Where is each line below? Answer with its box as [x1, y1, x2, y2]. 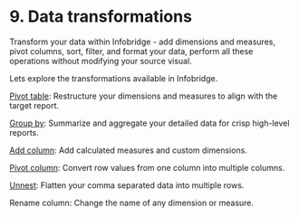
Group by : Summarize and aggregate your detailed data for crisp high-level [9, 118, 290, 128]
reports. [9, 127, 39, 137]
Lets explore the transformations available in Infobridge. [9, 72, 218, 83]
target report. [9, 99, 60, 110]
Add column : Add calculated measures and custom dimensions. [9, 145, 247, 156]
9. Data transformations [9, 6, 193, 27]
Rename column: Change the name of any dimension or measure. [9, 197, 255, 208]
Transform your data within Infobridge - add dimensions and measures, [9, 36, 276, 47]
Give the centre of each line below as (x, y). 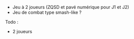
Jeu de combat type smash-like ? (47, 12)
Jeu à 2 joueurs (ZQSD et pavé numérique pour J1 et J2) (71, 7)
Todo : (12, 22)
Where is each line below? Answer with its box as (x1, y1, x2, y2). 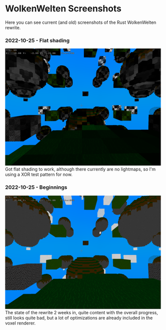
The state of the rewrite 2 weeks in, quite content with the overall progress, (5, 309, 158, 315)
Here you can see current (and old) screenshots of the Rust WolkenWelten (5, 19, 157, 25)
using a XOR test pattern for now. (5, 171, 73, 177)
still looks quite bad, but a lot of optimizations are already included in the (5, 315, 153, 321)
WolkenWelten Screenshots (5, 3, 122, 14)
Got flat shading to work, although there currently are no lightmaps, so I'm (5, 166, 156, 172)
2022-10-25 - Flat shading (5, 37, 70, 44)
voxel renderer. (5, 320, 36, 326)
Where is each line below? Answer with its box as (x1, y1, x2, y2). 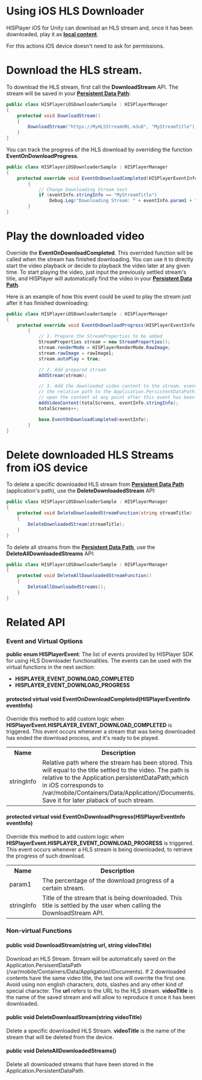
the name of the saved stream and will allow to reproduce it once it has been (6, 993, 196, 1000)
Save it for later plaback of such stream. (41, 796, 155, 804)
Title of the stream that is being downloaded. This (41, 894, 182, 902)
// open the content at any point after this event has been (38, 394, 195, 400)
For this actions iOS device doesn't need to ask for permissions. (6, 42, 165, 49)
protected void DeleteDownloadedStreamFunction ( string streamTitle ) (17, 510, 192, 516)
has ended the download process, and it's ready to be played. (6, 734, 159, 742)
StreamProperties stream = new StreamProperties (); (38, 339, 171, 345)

Directions for this task — Output every entry above exactly, minus the pictures.

Answer section —
Where is each line below? Answer with its box as [x1, y1, x2, y2]. 
Group by : Summarize and aggregate your detailed data for crisp high-level [9, 118, 290, 128]
reports. [9, 127, 39, 137]
Lets explore the transformations available in Infobridge. [9, 72, 218, 83]
target report. [9, 99, 60, 110]
Add column : Add calculated measures and custom dimensions. [9, 145, 247, 156]
9. Data transformations [9, 6, 193, 27]
Rename column: Change the name of any dimension or measure. [9, 197, 255, 208]
Transform your data within Infobridge - add dimensions and measures, [9, 36, 276, 47]
Give the centre of each line below as (x, y). 
Jeu de combat type smash-like ? (47, 12)
Jeu à 2 joueurs (ZQSD et pavé numérique pour J1 et J2) (71, 7)
Todo : (12, 22)
Where is each line below? Answer with its box as (x1, y1, x2, y2). 
The state of the rewrite 2 weeks in, quite content with the overall progress, (5, 309, 158, 315)
Here you can see current (and old) screenshots of the Rust WolkenWelten (5, 19, 157, 25)
using a XOR test pattern for now. (5, 171, 73, 177)
still looks quite bad, but a lot of optimizations are already included in the (5, 315, 153, 321)
WolkenWelten Screenshots (5, 3, 122, 14)
Got flat shading to work, although there currently are no lightmaps, so I'm (5, 166, 156, 172)
2022-10-25 - Flat shading (5, 37, 70, 44)
voxel renderer. (5, 320, 36, 326)
Where is each line below? Answer with its box as (x1, y1, x2, y2). 
the name of the saved stream and will allow to reproduce it once it has been (6, 993, 196, 1000)
Save it for later plaback of such stream. (41, 796, 155, 804)
Title of the stream that is being downloaded. This (41, 894, 182, 902)
// open the content at any point after this event has been (38, 394, 195, 400)
For this actions iOS device doesn't need to ask for permissions. (6, 42, 165, 49)
protected void DeleteDownloadedStreamFunction ( string streamTitle ) (17, 510, 192, 516)
has ended the download process, and it's ready to be played. (6, 734, 159, 742)
StreamProperties stream = new StreamProperties (); (38, 339, 171, 345)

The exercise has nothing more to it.